Dust And Shadow: An Account of the Ripper Killings by Dr John H. Watson

30 Jan

One of the wonderful things about the GoodReads site is that the friends you make there recommend books to you. My mate Derek recommended “Dust and Shadow: An Account of the Ripper Killings by Dr John H. Watson” by Lyndsay Faye to me. I am so very glad he did.

I admit I was worried at first, because Sherlock Holmes vs Jack the Ripper has been done to death in both books and film. I need not have worried as “Dust and Shadow” is an excellent Sherlock Holmes pastiche.

The story fairly rips along (sorry) and the original characters have bounce and zest that blends well with Holmes and Watson.

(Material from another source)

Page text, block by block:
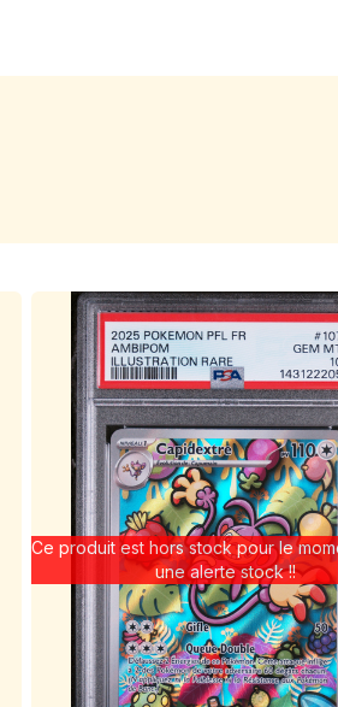
Ce produit est hors stock pour le
une alerte stock !!

The main attraction of this book to me is that Ms Faye has managed to capture that beautiful friendship between Sherlock Holmes and John Watson perfectly. The depth and warmth of the friendship shines through, and if Sherlock Holmes is a little more human than he is in the canon, it only adds lustre to the friendship.

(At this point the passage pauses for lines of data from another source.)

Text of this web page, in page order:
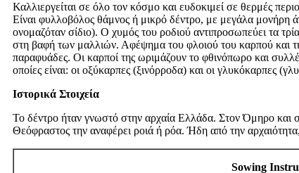
Καλλιεργείται σε όλο τον κόσμο και ευδοκιμεί σε θερμές
Είναι φυλλοβόλος θάμνος ή μικρό δέντρο, με μεγάλα μονήρη
ονομαζόταν σίδιο). Ο χυμός του ροδιού αντιπροσωπεύει τα
στη βαφή των μαλλιών. Αφέψημα του φλοιού του καρπού και της
παραφυάδες. Οι καρποί της ωριμάζουν το φθινόπωρο και
οποίες είναι: οι οξύκαρπες (ξινόρροδα) και οι γλυκόκαρπες
Ιστορικά Στοιχεία
Το δέντρο ήταν γνωστό στην αρχαία Ελλάδα. Στον Όμηρο και
Θεόφραστος την αναφέρει ροιά ή ρόα. Ήδη από την
Sowing

A word on her Inspector Lestrade. Perfect. This is the best literary capture of the inspector I have seen. Too many authors make him a bumbling idiot. Sherlock Holmes himself said in the canon that Lestrade is the best that Scotland Yard has. You get to see that Lestrade in this book.

Ms Faye’s Jack the Ripper research was impeccable, making the story just a little more believable than most of the other Sherlock Holmes/Jack the Ripper outings.

And if you are very, very good, you might pick up on the identity of the Ripper, prior to the big reveal.  It’s a beauty.

I have no hesitation in recommending Dust and Shadows to any Sherlock Holmes fans, Ripperologists, or anyone who enjoys a great Victorian detective yarn.